» **Directions**
As soon as the line containing "gaan. De waardepropositie" appears in the material below, start returning lines exactly, and end with the line containing "Digitale transformatie wordt".

* * * * * * *

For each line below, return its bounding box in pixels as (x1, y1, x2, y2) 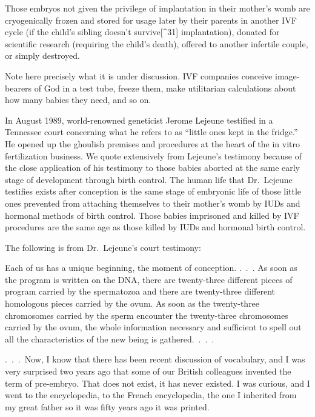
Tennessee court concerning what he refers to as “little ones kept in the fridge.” (5, 125, 298, 138)
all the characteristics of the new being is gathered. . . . (5, 332, 214, 345)
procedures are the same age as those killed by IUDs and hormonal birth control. (5, 221, 306, 233)
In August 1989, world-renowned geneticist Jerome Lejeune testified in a (5, 113, 273, 126)
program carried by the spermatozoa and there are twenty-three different (5, 285, 276, 298)
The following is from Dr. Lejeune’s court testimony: (5, 241, 201, 253)
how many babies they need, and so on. (5, 93, 151, 106)
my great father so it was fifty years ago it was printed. (5, 400, 210, 413)
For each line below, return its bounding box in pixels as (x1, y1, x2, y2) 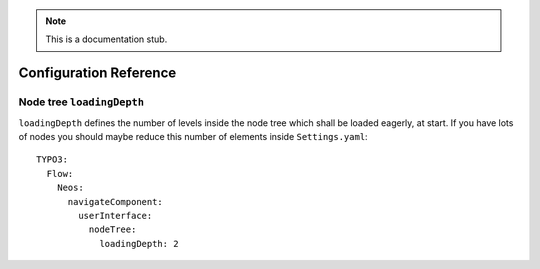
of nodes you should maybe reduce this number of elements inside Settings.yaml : (18, 130, 369, 142)
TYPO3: (36, 154, 69, 165)
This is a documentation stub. (45, 33, 168, 45)
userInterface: (78, 210, 153, 221)
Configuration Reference (18, 65, 177, 82)
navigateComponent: (67, 196, 164, 207)
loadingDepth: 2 (99, 238, 179, 249)
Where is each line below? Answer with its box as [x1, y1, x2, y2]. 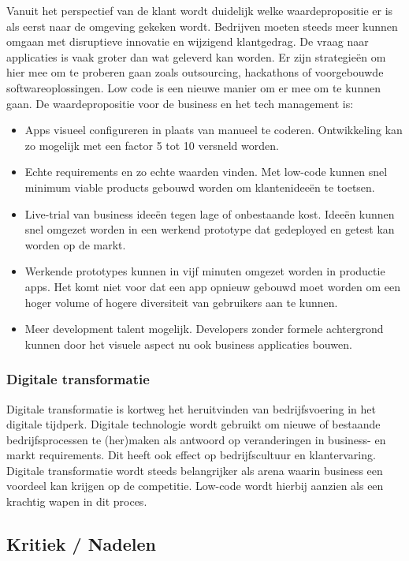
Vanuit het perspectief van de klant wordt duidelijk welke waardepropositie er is [6, 2, 393, 18]
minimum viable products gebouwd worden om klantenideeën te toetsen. [24, 178, 375, 195]
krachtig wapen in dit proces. [6, 493, 147, 510]
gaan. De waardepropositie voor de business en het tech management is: [6, 95, 354, 111]
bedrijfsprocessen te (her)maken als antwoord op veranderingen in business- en [6, 431, 386, 447]
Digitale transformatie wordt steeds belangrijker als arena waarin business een [6, 462, 383, 478]
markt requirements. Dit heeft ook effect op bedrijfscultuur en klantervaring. [6, 447, 376, 463]
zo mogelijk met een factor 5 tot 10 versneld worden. [24, 137, 279, 153]
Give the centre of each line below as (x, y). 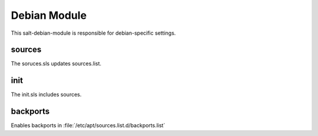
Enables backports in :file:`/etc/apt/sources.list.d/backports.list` (88, 125)
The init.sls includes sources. (46, 95)
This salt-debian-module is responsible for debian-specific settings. (93, 33)
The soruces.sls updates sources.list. (56, 64)
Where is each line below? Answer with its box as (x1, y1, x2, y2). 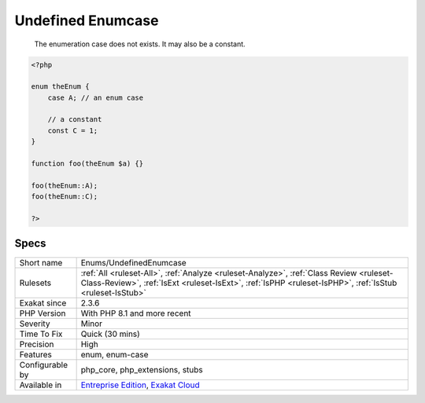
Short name (19, 257, 63, 268)
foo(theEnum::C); (31, 192, 98, 201)
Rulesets (19, 277, 51, 288)
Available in (19, 379, 62, 390)
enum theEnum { (31, 82, 90, 91)
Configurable (19, 359, 68, 370)
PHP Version (19, 307, 66, 318)
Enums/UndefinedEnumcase (80, 257, 187, 268)
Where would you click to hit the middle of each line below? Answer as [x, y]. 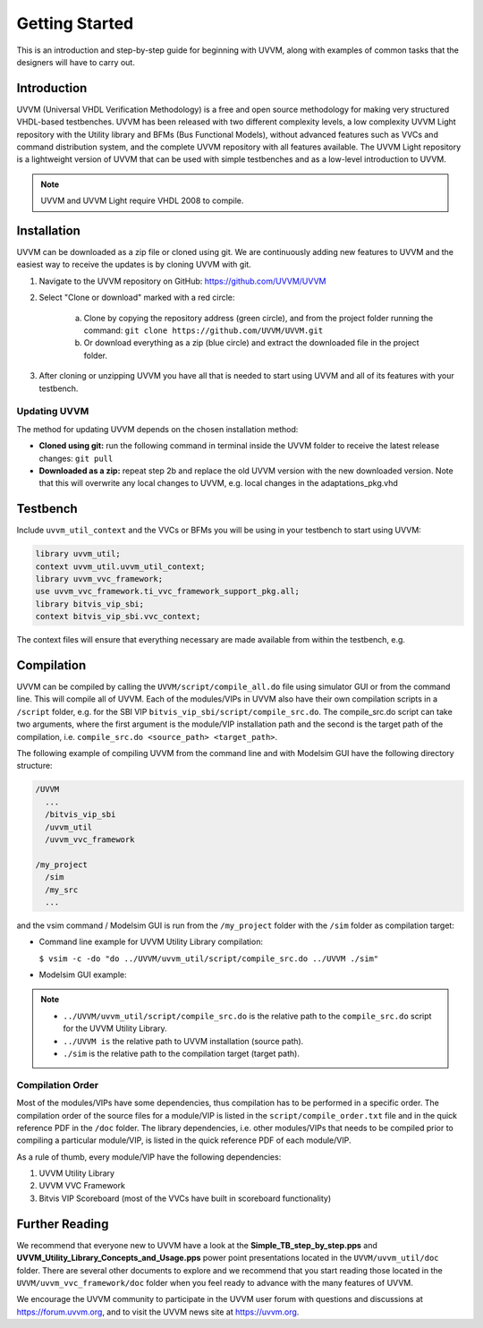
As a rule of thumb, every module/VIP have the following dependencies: [149, 1157]
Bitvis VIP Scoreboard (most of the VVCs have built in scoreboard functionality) [185, 1198]
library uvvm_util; [78, 554]
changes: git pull [76, 458]
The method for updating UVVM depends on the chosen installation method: [157, 429]
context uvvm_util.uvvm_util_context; [120, 566]
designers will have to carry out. [76, 62]
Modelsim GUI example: [83, 975]
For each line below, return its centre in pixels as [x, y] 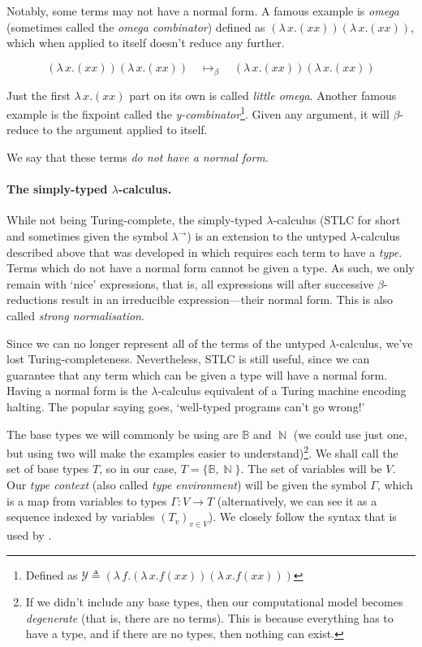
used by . [29, 534]
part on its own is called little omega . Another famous [263, 95]
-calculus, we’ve [374, 343]
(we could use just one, [350, 434]
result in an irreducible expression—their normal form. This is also [227, 300]
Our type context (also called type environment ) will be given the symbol [187, 484]
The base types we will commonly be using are [123, 434]
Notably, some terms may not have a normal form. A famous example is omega [203, 11]
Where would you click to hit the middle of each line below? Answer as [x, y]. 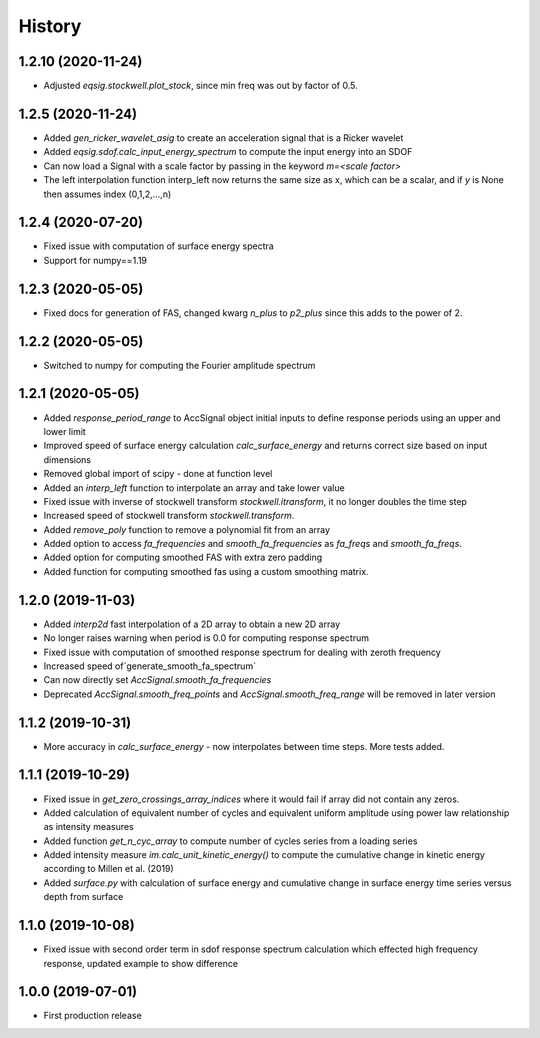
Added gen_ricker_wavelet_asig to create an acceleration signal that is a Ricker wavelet [223, 137]
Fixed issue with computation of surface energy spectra [158, 246]
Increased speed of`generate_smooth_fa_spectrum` [150, 666]
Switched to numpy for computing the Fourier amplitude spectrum [179, 365]
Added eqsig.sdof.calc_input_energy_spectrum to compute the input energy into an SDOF [228, 152]
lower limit [65, 431]
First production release [92, 1016]
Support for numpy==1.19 [95, 260]
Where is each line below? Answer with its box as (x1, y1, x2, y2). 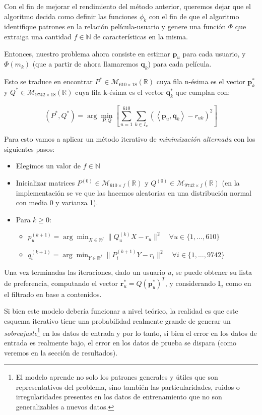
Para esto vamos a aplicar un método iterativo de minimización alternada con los (4, 134, 255, 144)
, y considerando (165, 277, 216, 288)
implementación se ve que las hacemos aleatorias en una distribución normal (16, 187, 251, 198)
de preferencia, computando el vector (4, 277, 118, 288)
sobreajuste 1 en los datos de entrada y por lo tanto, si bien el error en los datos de (4, 326, 257, 338)
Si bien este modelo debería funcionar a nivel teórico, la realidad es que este (4, 306, 238, 316)
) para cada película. (148, 58, 212, 69)
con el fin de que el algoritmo (149, 11, 239, 21)
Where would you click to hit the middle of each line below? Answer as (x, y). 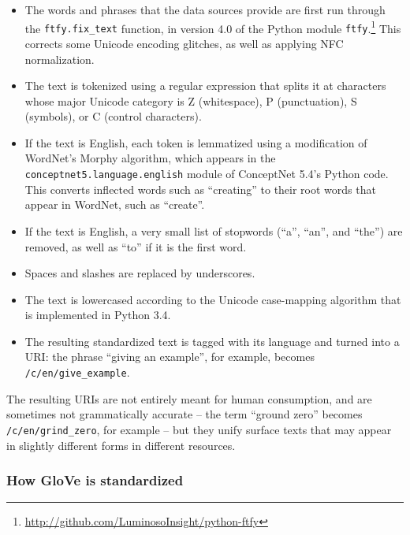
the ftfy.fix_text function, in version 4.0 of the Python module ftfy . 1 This (213, 27)
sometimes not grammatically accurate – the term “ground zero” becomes (184, 414)
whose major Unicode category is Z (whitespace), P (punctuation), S (191, 100)
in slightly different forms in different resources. (121, 445)
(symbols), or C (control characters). (113, 116)
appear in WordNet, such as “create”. (115, 204)
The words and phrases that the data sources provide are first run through (205, 9)
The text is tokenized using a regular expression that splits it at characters (205, 85)
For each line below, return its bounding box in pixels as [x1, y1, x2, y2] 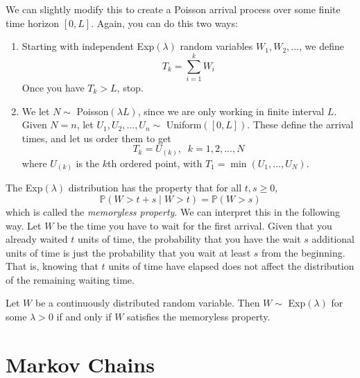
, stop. [117, 80, 144, 94]
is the [76, 155, 100, 170]
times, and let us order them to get [22, 130, 171, 145]
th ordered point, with [108, 155, 203, 170]
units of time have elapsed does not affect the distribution [108, 259, 354, 273]
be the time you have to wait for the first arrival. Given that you [57, 218, 332, 232]
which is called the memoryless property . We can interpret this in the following [6, 204, 340, 218]
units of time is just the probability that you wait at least [6, 245, 251, 259]
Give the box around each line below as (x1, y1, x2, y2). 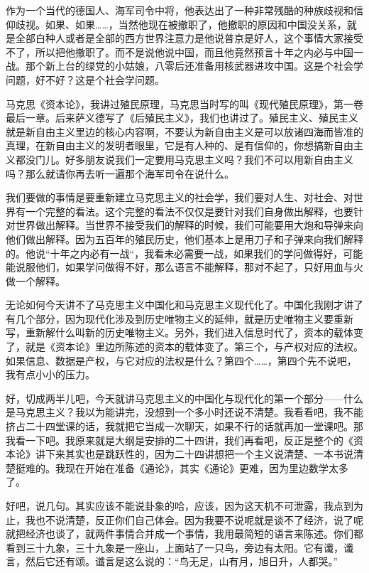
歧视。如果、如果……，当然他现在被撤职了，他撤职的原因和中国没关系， (15, 16, 347, 31)
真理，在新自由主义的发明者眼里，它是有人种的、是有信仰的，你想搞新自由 (6, 138, 353, 153)
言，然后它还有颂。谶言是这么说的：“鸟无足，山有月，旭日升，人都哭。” (6, 554, 338, 569)
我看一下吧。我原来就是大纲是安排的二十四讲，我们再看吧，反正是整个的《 (6, 432, 353, 447)
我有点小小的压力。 (6, 367, 95, 382)
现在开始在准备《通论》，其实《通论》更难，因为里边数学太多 (65, 460, 348, 475)
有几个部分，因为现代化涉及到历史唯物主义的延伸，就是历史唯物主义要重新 (6, 311, 353, 326)
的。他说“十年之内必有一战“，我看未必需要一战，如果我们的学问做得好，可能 (6, 245, 363, 260)

* * * * * * *

» **Answer for this exercise**
gaan. De waardepropositie voor de business en het tech management is: [6, 95, 354, 111]
bedrijfsprocessen te (her)maken als antwoord op veranderingen in business- en [6, 431, 386, 447]
Digitale transformatie wordt steeds belangrijker als arena waarin business een [6, 462, 383, 478]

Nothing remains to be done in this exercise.